Qualitative methods are ultimately methods for making classifications of meaningful phenomena. Concepts used in qualitative research have an intentional component. Such classifications concern individuals, groups, or the result of the actions of individuals or groups. The resulting categories are interpretations of human actions and the artefacts produced by those actions. The question about the objectivity of these interpretations is thus the question about the objectivity of interpretation.

Those who claim that all interpretation is subjective and that there are no objective facts in the human and social sciences have implicitly assumed that the distinction between objectivity and subjectivity is construed in the same way in all disciplines. This view is based on a confusion of two different meanings of ‘objective’ and ‘subjective’. One can use the objective/subjective distinction to mark an ontological difference; certain phenomena are subjective in the ontological sense, viz., if they are contained in, or part of, an individual’s consciousness, otherwise they are objective.
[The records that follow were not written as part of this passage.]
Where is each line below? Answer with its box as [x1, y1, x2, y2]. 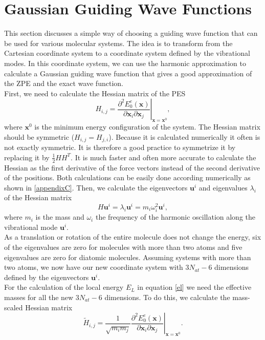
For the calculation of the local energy [4, 282, 124, 292]
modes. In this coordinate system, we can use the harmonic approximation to [4, 57, 246, 68]
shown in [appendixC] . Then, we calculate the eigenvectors [4, 182, 188, 193]
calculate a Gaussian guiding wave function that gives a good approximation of [4, 68, 252, 78]
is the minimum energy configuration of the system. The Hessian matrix [34, 121, 260, 132]
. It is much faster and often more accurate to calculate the [71, 152, 256, 162]
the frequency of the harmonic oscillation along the [95, 211, 256, 222]
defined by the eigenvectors [4, 271, 89, 282]
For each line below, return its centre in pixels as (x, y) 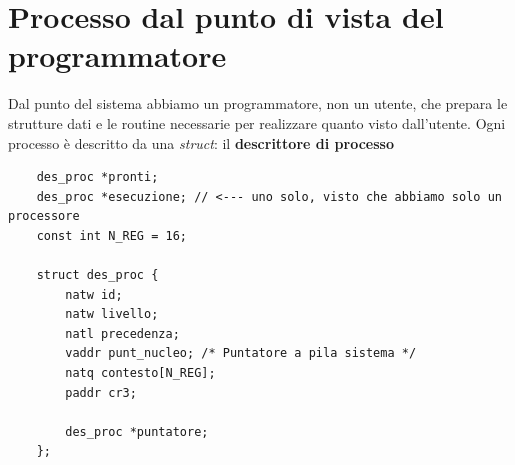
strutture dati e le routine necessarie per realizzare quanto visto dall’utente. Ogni (257, 122)
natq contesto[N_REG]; (140, 373)
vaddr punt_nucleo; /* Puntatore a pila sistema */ (241, 353)
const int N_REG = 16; (111, 235)
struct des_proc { (97, 275)
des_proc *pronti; (97, 177)
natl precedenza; (122, 333)
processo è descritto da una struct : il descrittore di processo (201, 142)
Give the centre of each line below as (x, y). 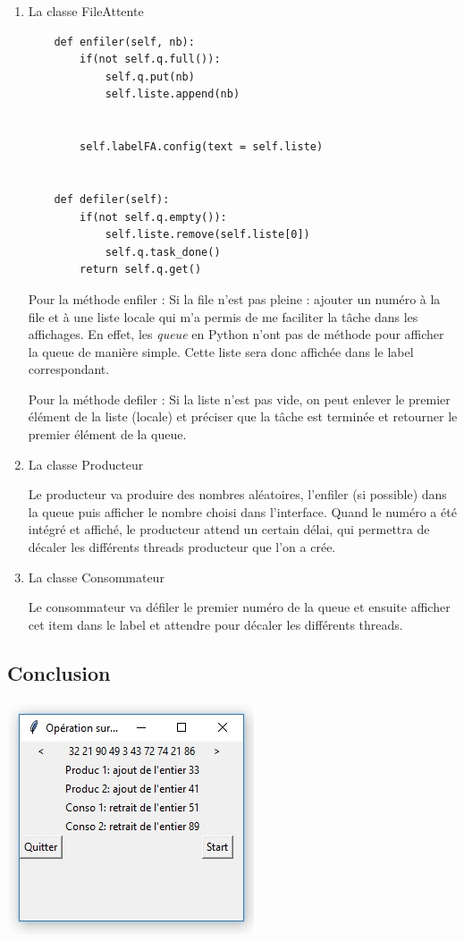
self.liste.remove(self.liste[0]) (207, 235)
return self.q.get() (141, 270)
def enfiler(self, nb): (124, 42)
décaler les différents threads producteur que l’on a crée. (182, 547)
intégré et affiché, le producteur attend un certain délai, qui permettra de (229, 529)
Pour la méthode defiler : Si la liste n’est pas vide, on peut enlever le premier (239, 399)
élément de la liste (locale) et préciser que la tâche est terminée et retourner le (243, 416)
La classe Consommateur (96, 577)
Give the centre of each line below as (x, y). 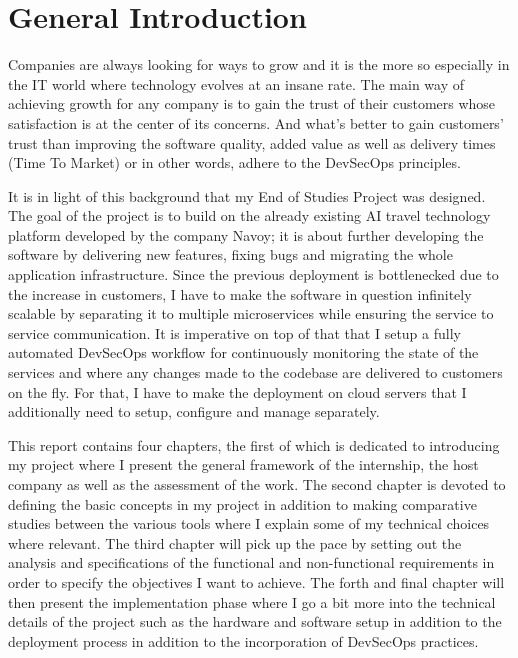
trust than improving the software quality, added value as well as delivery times (252, 142)
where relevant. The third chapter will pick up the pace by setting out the (235, 542)
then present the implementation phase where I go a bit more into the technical (252, 601)
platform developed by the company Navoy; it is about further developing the (246, 234)
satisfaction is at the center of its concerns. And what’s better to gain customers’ (256, 122)
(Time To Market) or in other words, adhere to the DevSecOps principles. (234, 162)
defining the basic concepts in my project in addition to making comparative (242, 503)
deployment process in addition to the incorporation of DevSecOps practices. (243, 640)
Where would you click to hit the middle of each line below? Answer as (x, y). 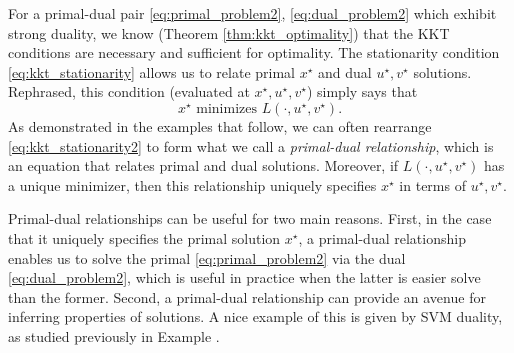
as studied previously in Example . (114, 335)
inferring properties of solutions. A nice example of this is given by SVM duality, (255, 316)
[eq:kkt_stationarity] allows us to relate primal (151, 71)
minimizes (226, 108)
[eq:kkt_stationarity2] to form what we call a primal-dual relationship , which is (251, 145)
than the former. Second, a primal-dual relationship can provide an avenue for (247, 296)
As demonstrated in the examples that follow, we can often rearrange (220, 125)
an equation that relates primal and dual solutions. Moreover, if (203, 165)
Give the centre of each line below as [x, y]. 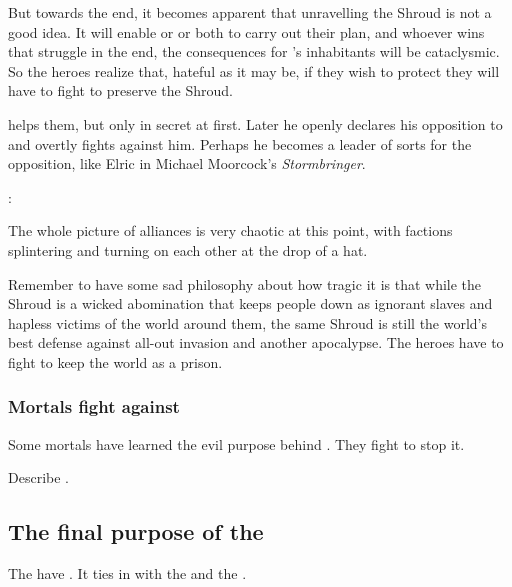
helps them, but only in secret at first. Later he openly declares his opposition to [255, 123]
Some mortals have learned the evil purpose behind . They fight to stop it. [236, 443]
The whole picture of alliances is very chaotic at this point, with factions [230, 230]
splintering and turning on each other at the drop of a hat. [188, 249]
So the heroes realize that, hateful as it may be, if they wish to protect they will [254, 70]
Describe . [38, 477]
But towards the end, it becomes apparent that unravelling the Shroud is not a [250, 12]
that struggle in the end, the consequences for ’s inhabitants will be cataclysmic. [254, 51]
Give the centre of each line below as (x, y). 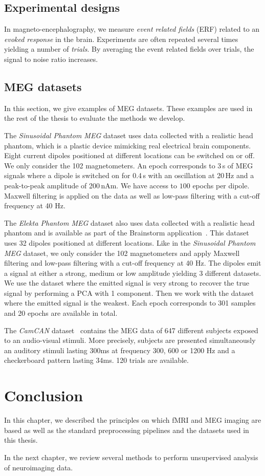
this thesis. (21, 440)
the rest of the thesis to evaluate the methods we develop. (95, 118)
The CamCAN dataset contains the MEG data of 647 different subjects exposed (131, 330)
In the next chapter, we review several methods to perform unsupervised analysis (131, 457)
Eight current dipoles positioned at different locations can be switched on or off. (129, 155)
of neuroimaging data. (39, 467)
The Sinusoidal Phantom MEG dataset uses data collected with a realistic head (129, 135)
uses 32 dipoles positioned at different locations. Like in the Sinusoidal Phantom (130, 242)
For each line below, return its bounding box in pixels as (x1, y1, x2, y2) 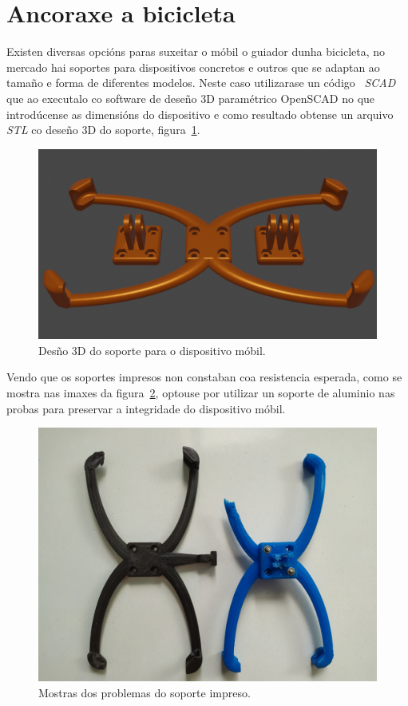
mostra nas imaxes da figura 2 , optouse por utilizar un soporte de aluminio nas (6, 384, 395, 400)
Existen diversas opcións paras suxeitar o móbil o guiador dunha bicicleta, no (6, 43, 386, 60)
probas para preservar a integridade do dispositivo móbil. (6, 400, 286, 416)
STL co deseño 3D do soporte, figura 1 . (6, 121, 200, 138)
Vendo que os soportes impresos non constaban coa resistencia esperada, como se (6, 369, 402, 385)
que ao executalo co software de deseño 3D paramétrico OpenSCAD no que (6, 89, 375, 106)
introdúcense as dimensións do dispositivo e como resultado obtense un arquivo (6, 105, 394, 122)
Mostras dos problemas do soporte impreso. (38, 684, 251, 700)
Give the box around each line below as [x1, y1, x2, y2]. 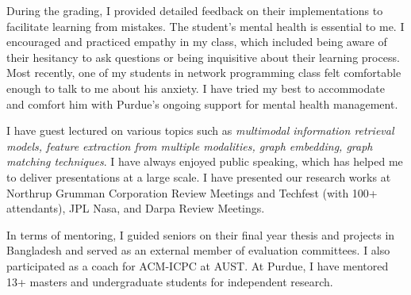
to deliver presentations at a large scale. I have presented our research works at [6, 168, 391, 185]
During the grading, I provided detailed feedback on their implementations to [6, 2, 383, 18]
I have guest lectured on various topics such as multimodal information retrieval [6, 122, 394, 139]
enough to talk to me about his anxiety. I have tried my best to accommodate [6, 79, 385, 96]
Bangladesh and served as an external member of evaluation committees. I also [6, 242, 390, 259]
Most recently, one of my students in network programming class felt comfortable [6, 64, 401, 81]
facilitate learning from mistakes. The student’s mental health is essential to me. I [6, 17, 405, 34]
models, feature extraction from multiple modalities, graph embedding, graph [6, 137, 373, 154]
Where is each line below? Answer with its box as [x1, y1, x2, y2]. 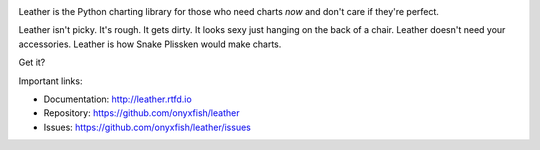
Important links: [18, 75, 83, 87]
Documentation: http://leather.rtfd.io [43, 93, 192, 105]
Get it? [18, 56, 46, 69]
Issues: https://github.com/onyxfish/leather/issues [43, 121, 252, 133]
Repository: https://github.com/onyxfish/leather [43, 107, 240, 119]
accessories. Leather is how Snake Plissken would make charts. [18, 38, 282, 50]
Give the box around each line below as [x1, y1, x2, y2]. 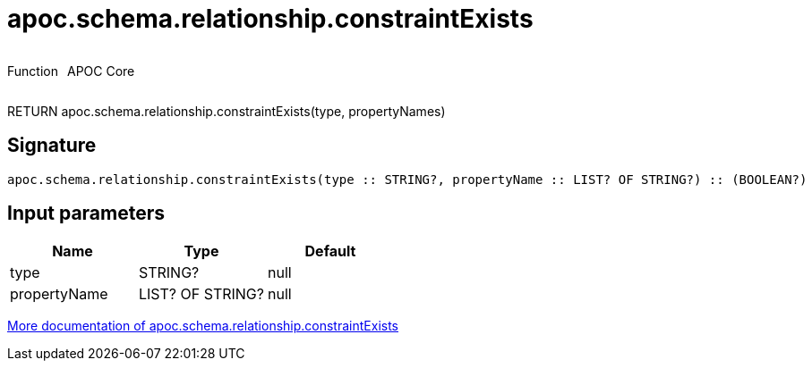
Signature [7, 134, 97, 157]
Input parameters [7, 202, 166, 225]
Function [7, 63, 58, 79]
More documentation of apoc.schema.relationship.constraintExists [7, 318, 398, 334]
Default [304, 242, 356, 261]
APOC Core [66, 63, 135, 79]
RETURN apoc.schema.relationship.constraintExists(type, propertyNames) [7, 103, 446, 119]
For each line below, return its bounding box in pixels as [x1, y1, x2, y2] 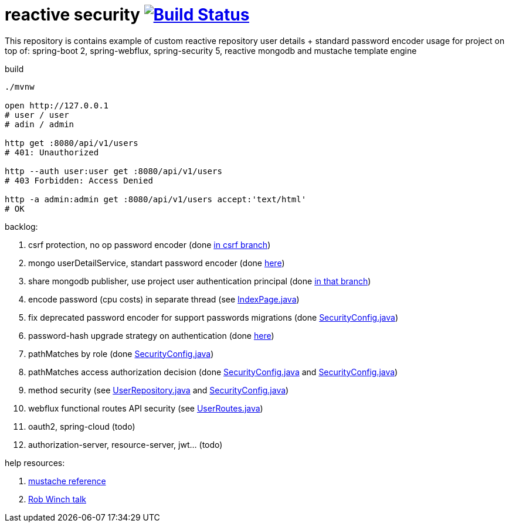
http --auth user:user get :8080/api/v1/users [5, 166, 222, 176]
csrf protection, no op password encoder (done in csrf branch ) [28, 239, 271, 250]
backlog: [5, 221, 38, 232]
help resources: [5, 457, 65, 468]
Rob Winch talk [28, 494, 86, 504]
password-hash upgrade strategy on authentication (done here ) [28, 330, 274, 341]
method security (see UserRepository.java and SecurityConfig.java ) [28, 385, 289, 395]
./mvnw [5, 81, 35, 91]
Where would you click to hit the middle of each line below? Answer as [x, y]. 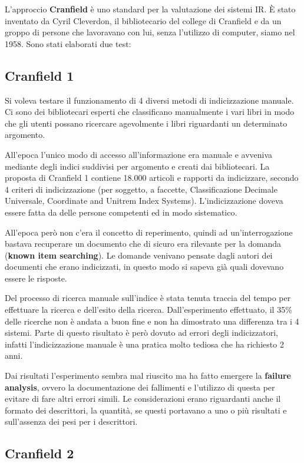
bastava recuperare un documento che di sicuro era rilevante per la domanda [143, 244]
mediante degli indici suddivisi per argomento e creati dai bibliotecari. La [137, 166]
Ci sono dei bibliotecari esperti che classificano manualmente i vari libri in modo [150, 112]
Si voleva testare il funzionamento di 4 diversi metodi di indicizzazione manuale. [149, 100]
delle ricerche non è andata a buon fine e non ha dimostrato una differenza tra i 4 [152, 321]
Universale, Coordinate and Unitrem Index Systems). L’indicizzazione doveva [144, 201]
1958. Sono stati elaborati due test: [68, 43]
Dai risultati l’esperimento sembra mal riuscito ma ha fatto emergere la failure [148, 376]
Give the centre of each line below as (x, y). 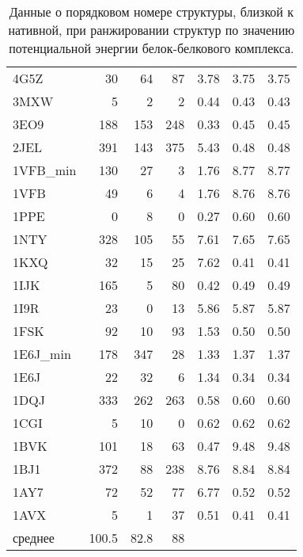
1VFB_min (45, 170)
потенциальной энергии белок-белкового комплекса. (151, 48)
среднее (34, 538)
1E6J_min (42, 354)
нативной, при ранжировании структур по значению (151, 30)
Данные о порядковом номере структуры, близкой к (151, 11)
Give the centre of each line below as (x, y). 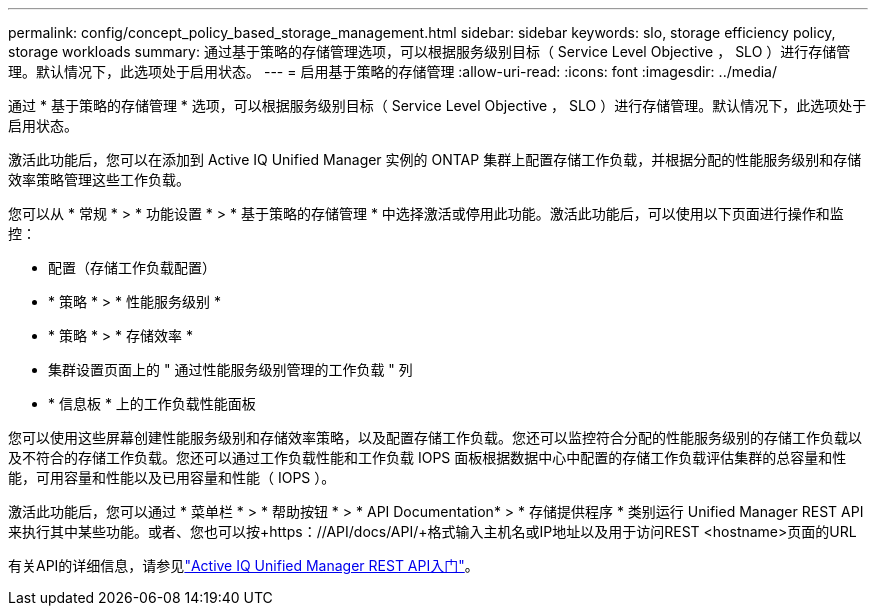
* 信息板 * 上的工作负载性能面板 (152, 403)
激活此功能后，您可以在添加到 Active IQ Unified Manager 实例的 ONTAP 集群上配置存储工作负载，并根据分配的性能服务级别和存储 (435, 159)
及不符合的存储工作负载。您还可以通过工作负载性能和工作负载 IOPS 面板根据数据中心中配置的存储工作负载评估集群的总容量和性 (427, 457)
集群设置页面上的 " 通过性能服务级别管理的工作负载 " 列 (230, 369)
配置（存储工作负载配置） (132, 267)
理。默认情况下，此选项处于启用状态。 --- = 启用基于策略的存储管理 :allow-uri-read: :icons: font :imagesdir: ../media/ (393, 71)
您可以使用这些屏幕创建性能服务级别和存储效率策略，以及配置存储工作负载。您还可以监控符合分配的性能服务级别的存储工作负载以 (435, 437)
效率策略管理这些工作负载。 (99, 179)
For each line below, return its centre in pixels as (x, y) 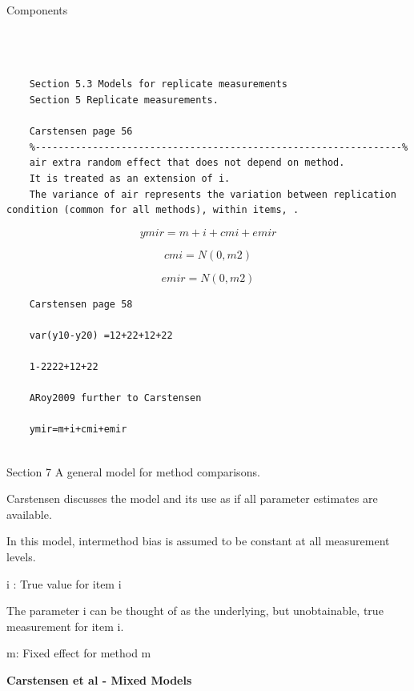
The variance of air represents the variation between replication (213, 194)
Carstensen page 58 (81, 304)
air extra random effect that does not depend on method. (187, 163)
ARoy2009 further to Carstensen (115, 398)
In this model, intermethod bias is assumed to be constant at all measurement (198, 541)
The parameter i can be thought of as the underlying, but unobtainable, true (195, 611)
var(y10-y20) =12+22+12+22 (101, 335)
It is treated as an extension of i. (130, 178)
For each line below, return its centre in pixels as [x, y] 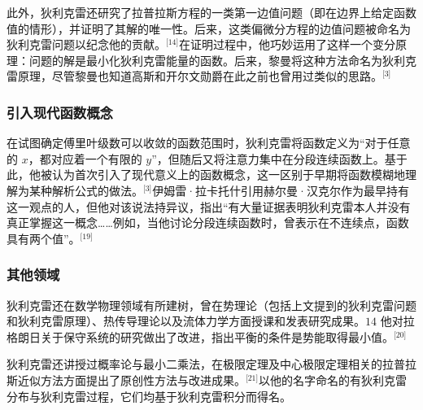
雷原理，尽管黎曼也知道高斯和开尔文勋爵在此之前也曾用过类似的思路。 [194, 76]
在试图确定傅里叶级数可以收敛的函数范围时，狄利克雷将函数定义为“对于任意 [209, 143]
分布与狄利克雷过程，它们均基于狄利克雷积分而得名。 [149, 396]
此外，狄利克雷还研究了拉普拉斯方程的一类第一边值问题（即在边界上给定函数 [211, 12]
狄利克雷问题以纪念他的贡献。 [86, 44]
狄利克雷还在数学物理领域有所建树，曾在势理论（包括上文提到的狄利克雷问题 [211, 305]
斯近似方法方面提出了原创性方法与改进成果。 [126, 379]
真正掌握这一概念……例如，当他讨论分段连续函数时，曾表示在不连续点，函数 [208, 222]
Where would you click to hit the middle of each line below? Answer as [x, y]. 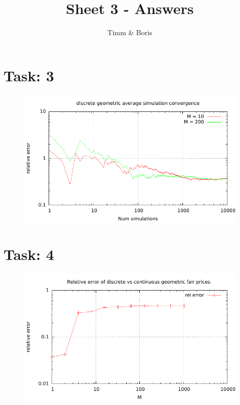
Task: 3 [29, 75]
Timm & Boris [130, 32]
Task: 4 [29, 254]
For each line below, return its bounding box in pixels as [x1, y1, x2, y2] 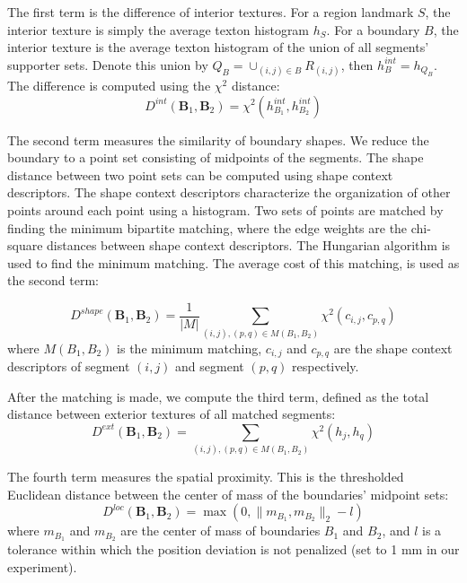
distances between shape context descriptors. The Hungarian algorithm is [47, 236, 451, 255]
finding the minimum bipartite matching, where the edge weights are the [7, 218, 408, 237]
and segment [175, 357, 244, 376]
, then [340, 55, 374, 74]
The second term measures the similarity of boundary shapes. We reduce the [7, 130, 429, 149]
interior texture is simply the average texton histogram [7, 20, 310, 39]
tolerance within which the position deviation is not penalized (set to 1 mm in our [7, 540, 460, 559]
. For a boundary [326, 20, 420, 39]
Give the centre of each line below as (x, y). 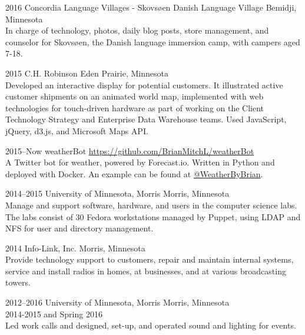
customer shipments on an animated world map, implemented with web (135, 96)
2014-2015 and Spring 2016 (54, 314)
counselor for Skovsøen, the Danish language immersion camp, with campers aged (153, 42)
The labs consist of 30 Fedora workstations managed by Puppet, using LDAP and (153, 216)
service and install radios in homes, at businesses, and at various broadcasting (146, 271)
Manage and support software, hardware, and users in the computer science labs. (151, 205)
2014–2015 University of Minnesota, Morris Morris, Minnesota (117, 193)
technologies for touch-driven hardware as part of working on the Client (135, 107)
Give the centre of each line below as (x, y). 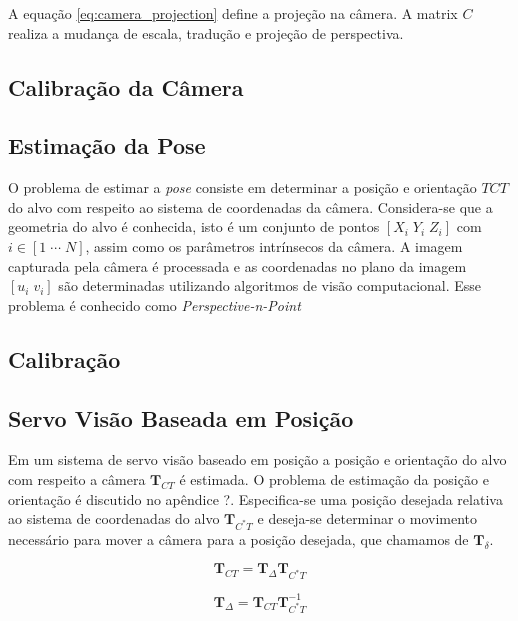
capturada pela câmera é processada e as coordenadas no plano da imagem (237, 265)
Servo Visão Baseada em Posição (181, 417)
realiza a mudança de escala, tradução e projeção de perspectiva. (206, 32)
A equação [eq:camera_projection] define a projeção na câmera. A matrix (233, 13)
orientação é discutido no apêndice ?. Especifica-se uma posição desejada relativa (255, 498)
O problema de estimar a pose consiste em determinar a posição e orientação (242, 187)
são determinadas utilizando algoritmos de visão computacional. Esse (270, 285)
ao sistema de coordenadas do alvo (114, 518)
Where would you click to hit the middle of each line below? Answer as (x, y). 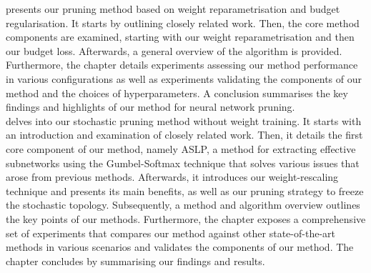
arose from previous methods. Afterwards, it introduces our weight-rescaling (172, 177)
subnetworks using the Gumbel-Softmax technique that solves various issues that (183, 163)
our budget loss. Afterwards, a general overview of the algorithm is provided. (174, 50)
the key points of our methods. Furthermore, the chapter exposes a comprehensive (186, 218)
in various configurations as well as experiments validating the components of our (184, 78)
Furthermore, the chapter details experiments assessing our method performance (182, 65)
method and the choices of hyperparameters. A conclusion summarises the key (177, 93)
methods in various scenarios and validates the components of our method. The (180, 247)
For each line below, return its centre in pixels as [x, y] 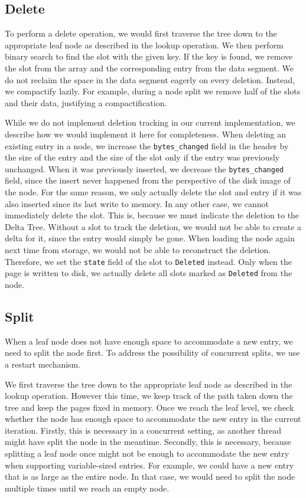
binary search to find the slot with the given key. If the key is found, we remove [149, 56]
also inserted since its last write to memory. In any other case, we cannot [137, 203]
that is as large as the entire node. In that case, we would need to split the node [150, 476]
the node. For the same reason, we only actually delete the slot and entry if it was [153, 192]
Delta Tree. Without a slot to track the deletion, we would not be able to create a [153, 226]
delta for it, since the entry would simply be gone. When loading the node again [150, 238]
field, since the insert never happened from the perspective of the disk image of [148, 180]
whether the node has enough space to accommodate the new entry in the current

But we also use the objective/subjective distinction to distinguish between different types of propositions. A proposition is objective if it is true or false independently of what the speaker believes to be the case, otherwise it is subjective. Individual’s mental states are ontologically subjective, but propositions about these subjective things are objective in the epistemological sense. A proposition is epistemologically objective if it is possible to establish criteria for the truth or falsity of that proposition (we need not be able to decide the truth!) and if different people’s application of those criteria yield the same result.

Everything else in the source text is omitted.